Um auch bei umfangreicheren Installationsarbeiten bzw. Leitungsführungen im Bestand rechtssicher und brandschutzkonform vorzugehen, bietet Viega, neben der Umsetzung nach den Erleichterungen der MLAR, unterschiedlichste Systemlösungen, die brandschutztechnisch geprüft und in den Fachkreisen anerkannt sind. Exemplarisch dafür seien an dieser Stelle
die Ertüchtigung ungedämmter Heizkörperanschlussleitungen und
Leitungsdurchführungen durch Bestandssonderdecken
genannt:
Ungedämmte Heizkörperanschlussleitungen sind gewissermaßen ein „Klassiker“, wenn es um den Brandschutz von zu reparierenden oder zu erneuernden Bestandsanlagen geht und dank der Erleichterungen der MLAR vergleichsweise einfach zu realisieren. Denn gemäß Abschnitt 4.3 dürfen einzelne Leitungen ohne Dämmung ohne besondere bauaufsichtliche Nachweise in gemeinsamen Durchbrüchen oder einzelnen Bohröffnungen geführt werden, wenn es sich um Rohrleitungen aus nicht brennbaren Werkstoffen (wie z. B. das metallene Pressverbindersystem „Profipress“ von Viega) handelt. Es genügt in der Regel, die bestehenden Hüllrohre bzw. brennbaren Dämmungen zu entfernen und die Restspaltöffnung mit Mörtel oder analog mit dem Viega „Brandschutz-Kit“ zu verschließen. Alternativ genügt die Anordnung einer beliebigen 1.000 °C-Dämmung (z. B. „Rockwool 800“) im Bereich der Deckendurchführung unter Beachtung der Mindestabstände nach Abschnitt 4.3.1 MLAR. Ist allerdings aufgrund zu geringer lichter Abstände eine nachträgliche Dämmung notwendig, bietet Viega eine Vielzahl an zugelassenen Ausführungen im Nullabstand mit unterschiedlichen Dämmstoffen, zum Beispiel eben „Rockwool 800“. Praxisgerecht darf diese Dämmung sogar einseitig von unten eingesetzt werden.

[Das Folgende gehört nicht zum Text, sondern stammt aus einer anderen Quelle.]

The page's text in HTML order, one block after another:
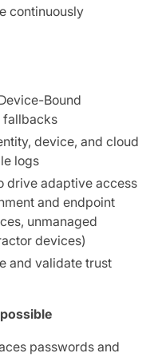
continuously
Bound
fallbacks
device, and cloud
logs
drive adaptive access
and endpoint
unmanaged
devices)
and validate trust
passwords and
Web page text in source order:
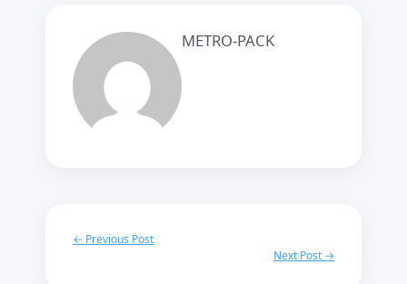
METRO-PACK
← Previous Post
Next Post →
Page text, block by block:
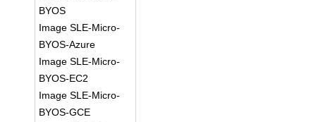
BYOS
Image SLE-Micro-
BYOS-Azure
Image SLE-Micro-
BYOS-EC2
Image SLE-Micro-
BYOS-GCE
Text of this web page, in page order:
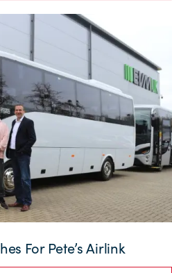
For Pete’s Airlink
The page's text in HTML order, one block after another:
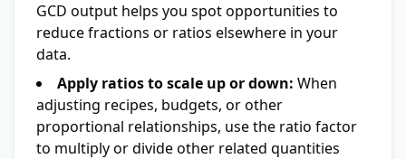
GCD output helps you spot opportunities to
reduce fractions or ratios elsewhere in your
data.
Apply ratios to scale up or down: When
adjusting recipes, budgets, or other
proportional relationships, use the ratio factor
to multiply or divide other related quantities
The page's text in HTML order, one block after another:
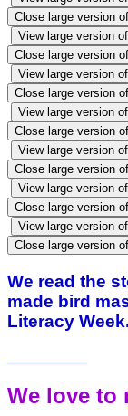
Close large version
View large version
Close large version
View large version
Close large version
View large version
Close large version
View large version
Close large version
View large version
Close large version
View large version
Close large version
We read the
made bird
Literacy Week.
We love to

Bei Leitungsdurchführungen durch Bestands-Sonderdecken besteht die Herausforderung darin, dass die notwendigen An- und Verwendbarkeitsnachweise zur Abschottung von Rohrleitungen in Geschossdecken nicht alle Sonderdecken in den Bestandsgebäuden aus Hunderten von Jahren abdecken können, da die Anwendbarkeitsnachweise in der Regel ausschließlich für
Beton- und Porenbetondecken,
bestimmte Holzbalkendecken sowie
massive Holzdecken
gelten. Der Kommentar zur MLAR, 6. Auflage, beschreibt eine in Fachkreisen allgemein anerkannte Herangehensweise zur Abschottung solcher Leitungen:
Leitungsführung durch feuerhemmende Decken (inkl. Verfüllung mit loser 1.000 °C-Wolle zwischen den Holzbalken und unterseitiger Beplankung als Lagesicherung); sowie Leitungsdurchführung durch eine feuerwiderstandsfähige Holzbalkendecke mit Einzeldurchführung und passgenauer Dämmung bzw. Bohrung. Hierbei handelt es sich um die Ausführung nach den Erleichterungen der MLAR, Abschnitt 4.3.3 und 4.3.2.

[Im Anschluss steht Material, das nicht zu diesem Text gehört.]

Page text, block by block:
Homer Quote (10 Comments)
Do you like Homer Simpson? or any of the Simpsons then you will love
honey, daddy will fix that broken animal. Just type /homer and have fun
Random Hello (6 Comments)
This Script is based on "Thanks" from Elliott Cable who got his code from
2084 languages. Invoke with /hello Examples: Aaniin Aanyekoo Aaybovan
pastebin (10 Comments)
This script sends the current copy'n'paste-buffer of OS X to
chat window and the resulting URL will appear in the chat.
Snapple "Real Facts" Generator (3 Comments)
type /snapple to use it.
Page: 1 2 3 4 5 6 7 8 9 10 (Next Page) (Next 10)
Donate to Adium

Ausbetonieren (Hohlkammerdecken). Die massive Einmörtelung (mind. 100 mm umlaufend) hat sich in der Praxis bewährt).
Mit Auslaibung (Kappendecke). Um aufgrund des mehrschichtigen Aufbaus eine klassifizierte Abschottung einbauen zu können, wird der Einbau einer Auslaibung empfohlen.

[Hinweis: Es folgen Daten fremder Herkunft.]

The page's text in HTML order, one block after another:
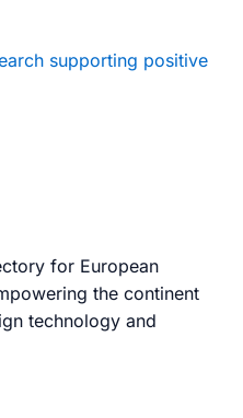
supporting positive
for European
the continent
technology and
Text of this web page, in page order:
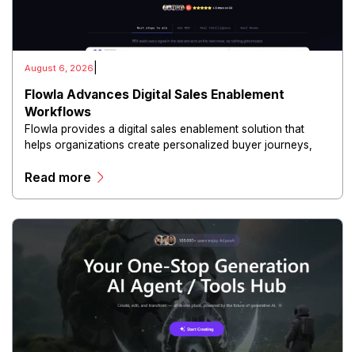
August 6, 2026
Flowla Advances Digital Sales Enablement
Workflows
Flowla provides a digital sales enablement solution that
helps organizations create personalized buyer journeys,
experiences.
Read more

Ergänzend zu 2. und 3. ist festzustellen, dass – wie auch im Kommentar der MLAR beschrieben – derlei abweichende Ausführungen in Sonderdecken in der Regel als nicht wesentliche Abweichungen von den Anwendbarkeitsnachweisen (abP/aBG) eingestuft werden können. Eine vorherige Abstimmung mit dem zuständigen Fachbauleiter Brandschutz bzw. Ersteller des Brandschutzkonzeptes ist in allen Fällen empfohlen.